Segment Start: Data supplied
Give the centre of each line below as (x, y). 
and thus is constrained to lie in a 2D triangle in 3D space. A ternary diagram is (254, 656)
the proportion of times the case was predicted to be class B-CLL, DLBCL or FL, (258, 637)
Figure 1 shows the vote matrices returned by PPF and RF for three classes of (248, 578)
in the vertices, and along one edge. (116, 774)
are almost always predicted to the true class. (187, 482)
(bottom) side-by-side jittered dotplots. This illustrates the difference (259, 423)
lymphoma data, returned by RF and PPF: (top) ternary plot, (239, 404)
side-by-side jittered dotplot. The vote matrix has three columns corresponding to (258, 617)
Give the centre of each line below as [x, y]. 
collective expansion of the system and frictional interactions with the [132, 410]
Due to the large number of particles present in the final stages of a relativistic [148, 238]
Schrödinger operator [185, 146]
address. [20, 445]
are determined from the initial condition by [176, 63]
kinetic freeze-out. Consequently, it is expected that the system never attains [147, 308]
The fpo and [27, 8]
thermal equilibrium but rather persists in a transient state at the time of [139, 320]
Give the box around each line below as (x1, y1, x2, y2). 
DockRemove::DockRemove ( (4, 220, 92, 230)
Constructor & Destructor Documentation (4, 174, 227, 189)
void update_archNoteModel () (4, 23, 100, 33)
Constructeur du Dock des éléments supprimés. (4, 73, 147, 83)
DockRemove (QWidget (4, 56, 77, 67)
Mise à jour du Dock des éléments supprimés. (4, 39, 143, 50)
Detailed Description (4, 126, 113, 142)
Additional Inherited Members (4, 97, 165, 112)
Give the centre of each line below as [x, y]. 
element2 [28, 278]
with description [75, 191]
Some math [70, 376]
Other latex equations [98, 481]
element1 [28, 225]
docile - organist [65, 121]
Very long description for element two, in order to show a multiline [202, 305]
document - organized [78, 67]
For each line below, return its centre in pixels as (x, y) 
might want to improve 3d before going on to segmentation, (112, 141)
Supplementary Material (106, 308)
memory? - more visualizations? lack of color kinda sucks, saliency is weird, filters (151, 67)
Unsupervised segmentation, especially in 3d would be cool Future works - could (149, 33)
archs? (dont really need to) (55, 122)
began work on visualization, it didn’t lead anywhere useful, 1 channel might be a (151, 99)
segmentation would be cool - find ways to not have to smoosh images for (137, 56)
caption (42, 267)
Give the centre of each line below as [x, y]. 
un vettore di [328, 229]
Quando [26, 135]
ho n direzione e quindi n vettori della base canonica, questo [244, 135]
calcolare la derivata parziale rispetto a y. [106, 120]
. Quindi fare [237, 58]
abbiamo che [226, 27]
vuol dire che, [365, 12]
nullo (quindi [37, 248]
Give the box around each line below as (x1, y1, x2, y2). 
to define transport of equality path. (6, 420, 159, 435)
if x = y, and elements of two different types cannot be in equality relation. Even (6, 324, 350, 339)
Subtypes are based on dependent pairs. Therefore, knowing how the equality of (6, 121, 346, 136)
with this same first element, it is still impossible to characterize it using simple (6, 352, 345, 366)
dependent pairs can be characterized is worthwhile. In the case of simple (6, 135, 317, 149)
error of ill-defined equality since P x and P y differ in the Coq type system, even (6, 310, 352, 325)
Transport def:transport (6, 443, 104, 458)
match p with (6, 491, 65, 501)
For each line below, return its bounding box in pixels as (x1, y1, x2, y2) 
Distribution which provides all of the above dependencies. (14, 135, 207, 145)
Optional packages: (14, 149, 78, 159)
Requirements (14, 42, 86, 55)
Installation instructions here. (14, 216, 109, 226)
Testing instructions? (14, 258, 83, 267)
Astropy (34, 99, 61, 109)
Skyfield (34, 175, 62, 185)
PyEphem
Segment End: Data supplied
Task details -
Above are the records; restate each one exactly.

Solution -
Give the centre of each line below as (x, y). 
and thus is constrained to lie in a 2D triangle in 3D space. A ternary diagram is (254, 656)
the proportion of times the case was predicted to be class B-CLL, DLBCL or FL, (258, 637)
Figure 1 shows the vote matrices returned by PPF and RF for three classes of (248, 578)
in the vertices, and along one edge. (116, 774)
are almost always predicted to the true class. (187, 482)
(bottom) side-by-side jittered dotplots. This illustrates the difference (259, 423)
lymphoma data, returned by RF and PPF: (top) ternary plot, (239, 404)
side-by-side jittered dotplot. The vote matrix has three columns corresponding to (258, 617)
Give the centre of each line below as [x, y]. 
collective expansion of the system and frictional interactions with the [132, 410]
Due to the large number of particles present in the final stages of a relativistic [148, 238]
Schrödinger operator [185, 146]
address. [20, 445]
are determined from the initial condition by [176, 63]
kinetic freeze-out. Consequently, it is expected that the system never attains [147, 308]
The fpo and [27, 8]
thermal equilibrium but rather persists in a transient state at the time of [139, 320]
Give the box around each line below as (x1, y1, x2, y2). 
DockRemove::DockRemove ( (4, 220, 92, 230)
Constructor & Destructor Documentation (4, 174, 227, 189)
void update_archNoteModel () (4, 23, 100, 33)
Constructeur du Dock des éléments supprimés. (4, 73, 147, 83)
DockRemove (QWidget (4, 56, 77, 67)
Mise à jour du Dock des éléments supprimés. (4, 39, 143, 50)
Detailed Description (4, 126, 113, 142)
Additional Inherited Members (4, 97, 165, 112)
Give the centre of each line below as [x, y]. 
element2 [28, 278]
with description [75, 191]
Some math [70, 376]
Other latex equations [98, 481]
element1 [28, 225]
docile - organist [65, 121]
Very long description for element two, in order to show a multiline [202, 305]
document - organized [78, 67]
For each line below, return its centre in pixels as (x, y) 
might want to improve 3d before going on to segmentation, (112, 141)
Supplementary Material (106, 308)
memory? - more visualizations? lack of color kinda sucks, saliency is weird, filters (151, 67)
Unsupervised segmentation, especially in 3d would be cool Future works - could (149, 33)
archs? (dont really need to) (55, 122)
began work on visualization, it didn’t lead anywhere useful, 1 channel might be a (151, 99)
segmentation would be cool - find ways to not have to smoosh images for (137, 56)
caption (42, 267)
Give the centre of each line below as [x, y]. 
un vettore di [328, 229]
Quando [26, 135]
ho n direzione e quindi n vettori della base canonica, questo [244, 135]
calcolare la derivata parziale rispetto a y. [106, 120]
. Quindi fare [237, 58]
abbiamo che [226, 27]
vuol dire che, [365, 12]
nullo (quindi [37, 248]
Give the box around each line below as (x1, y1, x2, y2). 
to define transport of equality path. (6, 420, 159, 435)
if x = y, and elements of two different types cannot be in equality relation. Even (6, 324, 350, 339)
Subtypes are based on dependent pairs. Therefore, knowing how the equality of (6, 121, 346, 136)
with this same first element, it is still impossible to characterize it using simple (6, 352, 345, 366)
dependent pairs can be characterized is worthwhile. In the case of simple (6, 135, 317, 149)
error of ill-defined equality since P x and P y differ in the Coq type system, even (6, 310, 352, 325)
Transport def:transport (6, 443, 104, 458)
match p with (6, 491, 65, 501)
For each line below, return its bounding box in pixels as (x1, y1, x2, y2) 
Distribution which provides all of the above dependencies. (14, 135, 207, 145)
Optional packages: (14, 149, 78, 159)
Requirements (14, 42, 86, 55)
Installation instructions here. (14, 216, 109, 226)
Testing instructions? (14, 258, 83, 267)
Astropy (34, 99, 61, 109)
Skyfield (34, 175, 62, 185)
PyEphem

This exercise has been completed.